ASSIGNED TASK
Copy every line from the records that holds the word "raja".

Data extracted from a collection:
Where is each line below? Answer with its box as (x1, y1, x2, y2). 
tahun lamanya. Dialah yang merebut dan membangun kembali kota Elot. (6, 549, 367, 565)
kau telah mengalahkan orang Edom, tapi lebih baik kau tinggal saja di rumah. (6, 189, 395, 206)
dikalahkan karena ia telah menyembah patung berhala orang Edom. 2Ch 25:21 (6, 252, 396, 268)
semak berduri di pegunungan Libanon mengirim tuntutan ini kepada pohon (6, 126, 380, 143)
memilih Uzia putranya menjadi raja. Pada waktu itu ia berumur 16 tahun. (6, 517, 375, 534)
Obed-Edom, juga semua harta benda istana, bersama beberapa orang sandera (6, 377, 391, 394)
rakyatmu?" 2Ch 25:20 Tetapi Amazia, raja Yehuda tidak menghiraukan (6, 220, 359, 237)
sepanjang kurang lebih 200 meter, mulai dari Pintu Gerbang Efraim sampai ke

ANSWER FOR THIS EXERCISE
memilih Uzia putranya menjadi raja. Pada waktu itu ia berumur 16 tahun. (6, 517, 375, 534)
rakyatmu?" 2Ch 25:20 Tetapi Amazia, raja Yehuda tidak menghiraukan (6, 220, 359, 237)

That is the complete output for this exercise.